On the other hand, the local exporters of blended polyester-cotton (PC) yarn and fabrics contend that the 6.5% import duty on PSF has rendered their products uncompetitive on the world markets and demand that import of PSF should be allowed under the DTRE scheme. The exports of blended value-added textile goods have witnessed a decline due to the high cost of PSF, which had been removed in the last budget from DTRE scheme. The exporters of blended PC yarn and fabrics import PSF to re-export it after making value-addition and earn foreign exchange for the country. The imported PSF also includes PSF black dope dyed; optical bright and anti-bacterial type or flame retarded fibers. These specialty fibers are not produced locally. The local manufacturers of blended products import 1,500 tons to 2,000 tons of PSF monthly, which is negligible if compared with local production of around 50,000 tons a month, according to the Pakistan Cloth Merchants' Association (PCMA).

In the budget for the current fiscal year 2008-09, the reduction in the customs duty on the import of PSF from 6.5 % to 4.5 % has given a state of deep shock to the local industry. The reduction in customs duty will not offer any benefit to the textile exporters, who already have the option of importing PSF duty free under the DTRE scheme, according to local PSF Manufacturers Group (PSFMG). The destruction of local PSF industry will close down the local spinners, who cannot afford to import PSF. It would also increase unemployment and reduce the country's manufacturing base. The industry has however been discouraged in the budget for current fiscal year. The local analysts believe that the industry will shut down if import tariff on PSF is not restored to 6.5%.
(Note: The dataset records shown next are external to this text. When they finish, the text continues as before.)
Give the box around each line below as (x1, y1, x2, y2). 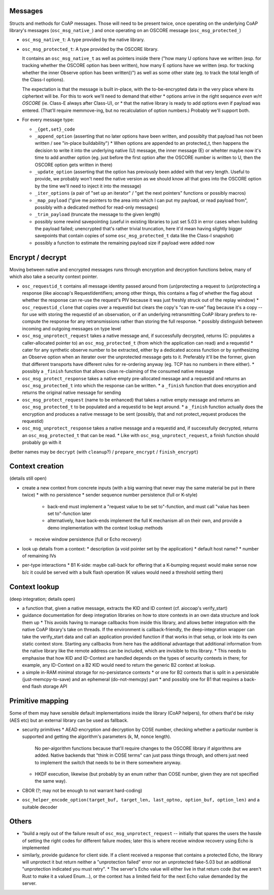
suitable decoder (22, 804, 58, 810)
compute (22, 318, 41, 325)
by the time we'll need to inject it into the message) (35, 183, 142, 189)
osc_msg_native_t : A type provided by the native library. (22, 37, 145, 43)
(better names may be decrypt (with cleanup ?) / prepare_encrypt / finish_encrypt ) (9, 449, 198, 455)
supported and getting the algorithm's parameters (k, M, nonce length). (22, 733, 172, 739)
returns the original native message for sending (22, 389, 121, 396)
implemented (22, 845, 50, 851)
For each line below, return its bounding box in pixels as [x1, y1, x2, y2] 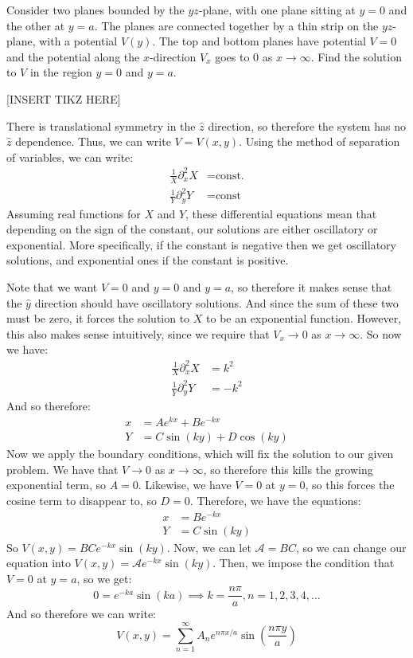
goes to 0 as [215, 48, 273, 65]
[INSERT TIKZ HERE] [6, 90, 121, 107]
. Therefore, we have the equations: [189, 492, 361, 508]
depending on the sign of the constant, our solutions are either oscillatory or [6, 221, 378, 237]
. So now [360, 325, 402, 342]
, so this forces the [305, 476, 395, 493]
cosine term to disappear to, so [6, 492, 157, 508]
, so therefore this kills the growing [203, 460, 373, 477]
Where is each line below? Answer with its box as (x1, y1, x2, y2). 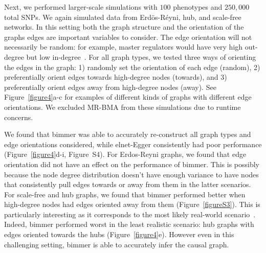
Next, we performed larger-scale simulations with (4, 2, 158, 12)
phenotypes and (173, 2, 223, 12)
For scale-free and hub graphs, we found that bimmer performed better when (4, 189, 246, 199)
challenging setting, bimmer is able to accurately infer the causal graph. (4, 239, 229, 249)
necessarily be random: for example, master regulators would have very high (4, 41, 243, 52)
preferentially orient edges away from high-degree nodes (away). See (4, 81, 216, 92)
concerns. (4, 111, 33, 122)
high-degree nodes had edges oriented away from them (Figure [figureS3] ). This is (4, 199, 260, 210)
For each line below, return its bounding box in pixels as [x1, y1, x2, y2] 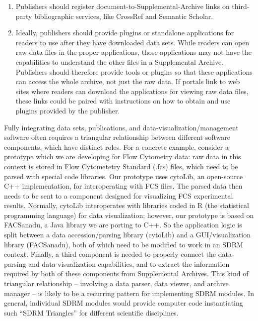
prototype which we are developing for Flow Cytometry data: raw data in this [4, 151, 241, 162]
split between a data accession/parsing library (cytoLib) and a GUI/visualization [4, 229, 251, 240]
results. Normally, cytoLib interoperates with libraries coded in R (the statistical [4, 200, 249, 211]
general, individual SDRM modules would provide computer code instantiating [4, 298, 243, 308]
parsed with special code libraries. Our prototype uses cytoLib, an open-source [4, 171, 243, 181]
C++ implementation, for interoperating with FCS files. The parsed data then [4, 181, 243, 191]
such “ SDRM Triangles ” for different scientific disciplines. [4, 307, 179, 318]
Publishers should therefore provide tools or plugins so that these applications [15, 66, 253, 77]
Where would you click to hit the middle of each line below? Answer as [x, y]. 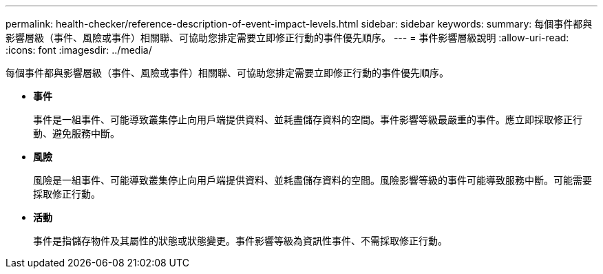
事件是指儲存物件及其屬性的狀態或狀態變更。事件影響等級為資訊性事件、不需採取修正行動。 [240, 241]
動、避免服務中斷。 [76, 133]
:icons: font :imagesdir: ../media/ [79, 50]
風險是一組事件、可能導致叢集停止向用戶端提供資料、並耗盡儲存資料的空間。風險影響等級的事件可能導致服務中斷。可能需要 [313, 180]
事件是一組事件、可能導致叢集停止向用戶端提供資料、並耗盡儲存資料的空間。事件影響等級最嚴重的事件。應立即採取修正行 [308, 119]
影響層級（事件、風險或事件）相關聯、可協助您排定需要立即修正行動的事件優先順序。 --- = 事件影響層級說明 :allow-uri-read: [287, 38]
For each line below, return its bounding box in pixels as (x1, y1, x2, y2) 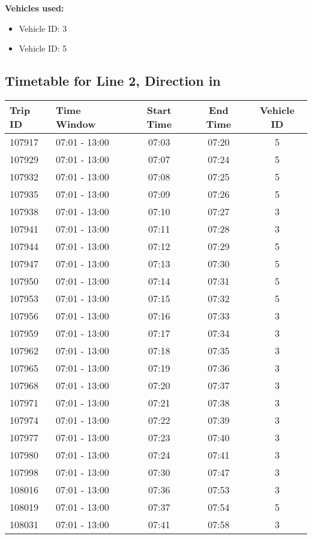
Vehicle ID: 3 (19, 22, 67, 34)
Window (55, 116, 96, 131)
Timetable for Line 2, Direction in (5, 71, 221, 90)
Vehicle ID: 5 (19, 42, 67, 55)
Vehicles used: (5, 2, 64, 14)
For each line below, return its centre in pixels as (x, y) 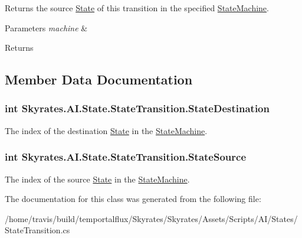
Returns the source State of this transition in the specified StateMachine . (137, 8)
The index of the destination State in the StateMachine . (106, 130)
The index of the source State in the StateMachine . (97, 179)
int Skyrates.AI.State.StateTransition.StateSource (126, 157)
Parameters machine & (46, 27)
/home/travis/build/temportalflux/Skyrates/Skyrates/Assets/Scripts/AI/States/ (151, 218)
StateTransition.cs (37, 230)
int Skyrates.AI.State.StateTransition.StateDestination (137, 108)
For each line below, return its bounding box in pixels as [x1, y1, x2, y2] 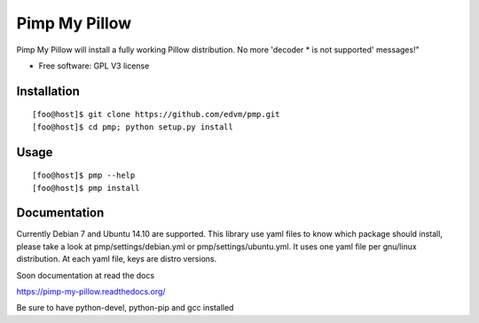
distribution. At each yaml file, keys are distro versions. [16, 254, 217, 264]
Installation [16, 83, 80, 98]
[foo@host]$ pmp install [32, 183, 140, 193]
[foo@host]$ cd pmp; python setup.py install [32, 122, 234, 132]
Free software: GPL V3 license [38, 60, 150, 71]
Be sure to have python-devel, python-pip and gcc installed [16, 303, 234, 313]
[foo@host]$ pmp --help [32, 170, 136, 181]
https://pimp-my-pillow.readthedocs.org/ [16, 287, 166, 296]
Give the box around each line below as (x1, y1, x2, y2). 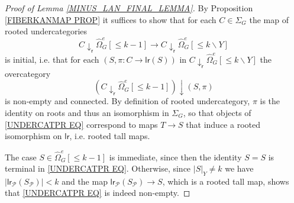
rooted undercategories (5, 25, 88, 37)
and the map (62, 175, 108, 187)
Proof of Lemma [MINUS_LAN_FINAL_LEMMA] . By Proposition (5, 2, 253, 14)
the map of (249, 13, 289, 25)
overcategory (5, 67, 51, 79)
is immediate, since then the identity (109, 150, 242, 163)
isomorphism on (5, 130, 62, 142)
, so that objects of (183, 107, 251, 118)
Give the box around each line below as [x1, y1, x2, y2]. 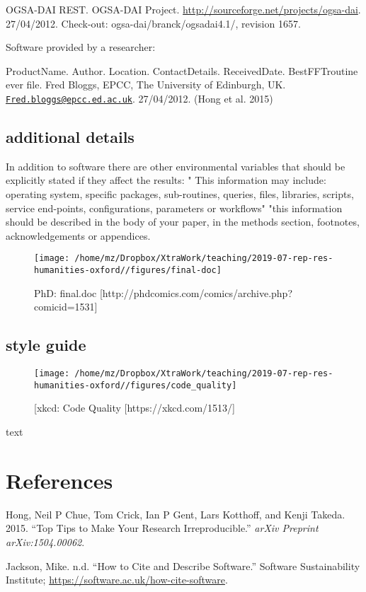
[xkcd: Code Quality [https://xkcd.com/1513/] [34, 400, 235, 415]
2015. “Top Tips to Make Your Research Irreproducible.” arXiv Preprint [6, 521, 319, 535]
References [6, 465, 113, 494]
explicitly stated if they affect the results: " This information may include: [6, 173, 326, 187]
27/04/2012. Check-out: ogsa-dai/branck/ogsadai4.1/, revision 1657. [6, 16, 301, 30]
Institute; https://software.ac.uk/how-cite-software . [6, 572, 228, 587]
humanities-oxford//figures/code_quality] [34, 380, 237, 390]
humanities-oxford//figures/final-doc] [34, 265, 222, 276]
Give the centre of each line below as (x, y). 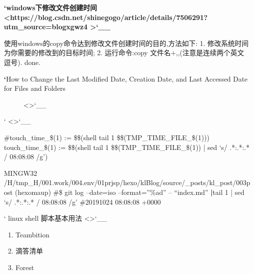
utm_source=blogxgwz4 (46, 27)
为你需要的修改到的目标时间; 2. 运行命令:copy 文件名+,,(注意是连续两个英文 (124, 53)
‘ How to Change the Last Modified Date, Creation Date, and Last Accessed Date (126, 78)
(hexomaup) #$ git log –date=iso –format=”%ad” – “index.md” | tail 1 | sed (130, 192)
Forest (25, 267)
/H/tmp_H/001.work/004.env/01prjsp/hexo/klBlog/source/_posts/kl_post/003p (127, 182)
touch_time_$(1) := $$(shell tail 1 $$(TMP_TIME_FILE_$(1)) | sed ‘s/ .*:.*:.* (127, 147)
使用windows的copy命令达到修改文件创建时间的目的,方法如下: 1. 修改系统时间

The PSF is an import-substitution industry, which saves $ 250 million of foreign exchange. For local producers of PSF, the tariff protection is direly needed to compensate the incremental cost of doing business. The anti-dumping duty investigation in case of China was initiated on July 29. The NTC, which has so far imposed antidumping duties in 19 cases, cannot make a preliminary determination sooner than 60 days from the date of initiation of investigation.